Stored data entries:
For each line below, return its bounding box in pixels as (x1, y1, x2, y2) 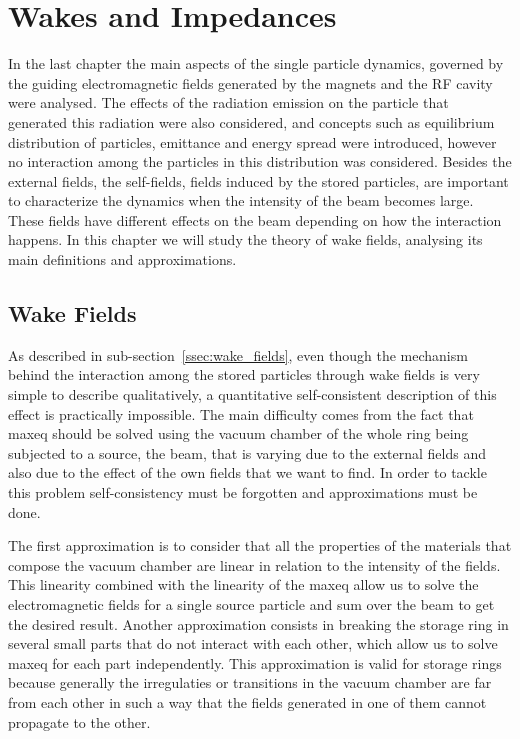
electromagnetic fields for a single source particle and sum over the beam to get (8, 593, 495, 614)
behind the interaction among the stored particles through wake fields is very (8, 364, 480, 385)
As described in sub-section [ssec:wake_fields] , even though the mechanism (8, 344, 468, 365)
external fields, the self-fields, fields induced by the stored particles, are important (8, 170, 509, 191)
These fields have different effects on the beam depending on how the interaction (8, 209, 502, 230)
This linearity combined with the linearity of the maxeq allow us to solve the (8, 574, 479, 595)
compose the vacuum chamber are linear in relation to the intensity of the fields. (8, 554, 501, 575)
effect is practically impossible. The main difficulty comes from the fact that (8, 403, 474, 424)
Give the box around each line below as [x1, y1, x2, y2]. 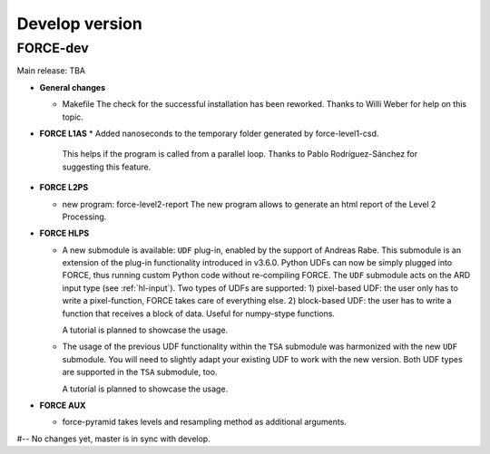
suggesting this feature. [62, 161, 152, 172]
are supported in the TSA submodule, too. [62, 367, 218, 378]
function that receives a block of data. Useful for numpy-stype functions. [62, 308, 336, 319]
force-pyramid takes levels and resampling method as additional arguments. [62, 417, 347, 428]
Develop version [16, 14, 142, 34]
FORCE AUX [39, 400, 86, 411]
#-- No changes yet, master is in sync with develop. [16, 433, 211, 444]
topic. [62, 111, 83, 122]
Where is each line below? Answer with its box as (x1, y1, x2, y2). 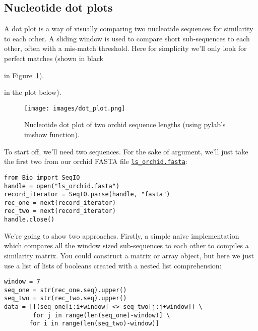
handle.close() (4, 216, 55, 224)
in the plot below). (4, 87, 61, 97)
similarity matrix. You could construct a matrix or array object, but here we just (4, 250, 254, 260)
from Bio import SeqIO (4, 174, 80, 181)
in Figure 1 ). (4, 70, 44, 80)
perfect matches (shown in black (4, 52, 103, 63)
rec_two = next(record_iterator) (4, 207, 116, 215)
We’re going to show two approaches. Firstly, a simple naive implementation (4, 230, 239, 241)
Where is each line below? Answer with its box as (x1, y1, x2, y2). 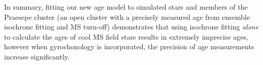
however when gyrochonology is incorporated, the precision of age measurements (4, 41, 254, 52)
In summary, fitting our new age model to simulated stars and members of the (4, 2, 248, 12)
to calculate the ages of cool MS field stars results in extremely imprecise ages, (4, 31, 248, 42)
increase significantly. (4, 51, 70, 61)
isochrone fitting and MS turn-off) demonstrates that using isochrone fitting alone (4, 21, 259, 32)
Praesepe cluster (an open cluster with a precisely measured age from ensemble (4, 11, 250, 22)
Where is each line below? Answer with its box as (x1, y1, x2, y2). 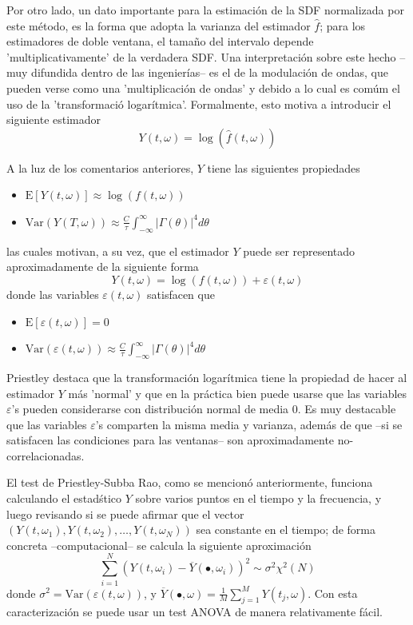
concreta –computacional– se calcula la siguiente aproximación (6, 536, 312, 553)
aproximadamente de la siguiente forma (6, 258, 199, 275)
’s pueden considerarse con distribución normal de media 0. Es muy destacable (11, 400, 396, 417)
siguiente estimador (6, 111, 101, 128)
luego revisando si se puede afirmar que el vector (6, 505, 244, 522)
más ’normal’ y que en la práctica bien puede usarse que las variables (68, 384, 407, 401)
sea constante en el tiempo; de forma (196, 521, 376, 538)
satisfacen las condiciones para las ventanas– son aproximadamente (6, 432, 335, 448)
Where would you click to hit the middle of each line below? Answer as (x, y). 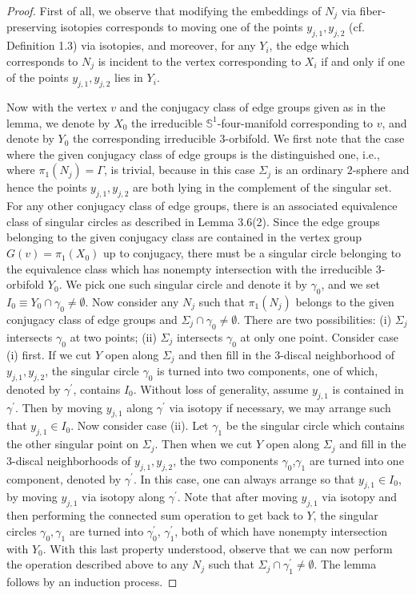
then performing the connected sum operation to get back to (155, 515)
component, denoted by (64, 478)
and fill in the (373, 444)
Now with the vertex (57, 107)
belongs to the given (345, 302)
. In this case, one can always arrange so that (244, 478)
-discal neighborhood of (338, 354)
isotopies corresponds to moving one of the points (182, 27)

▶ [What the task requires]
If a line in the entries above contains the word "siguiente", copy it.

▶ [Output of the exercise]
concreta –computacional– se calcula la siguiente aproximación (6, 536, 312, 553)
aproximadamente de la siguiente forma (6, 258, 199, 275)
siguiente estimador (6, 111, 101, 128)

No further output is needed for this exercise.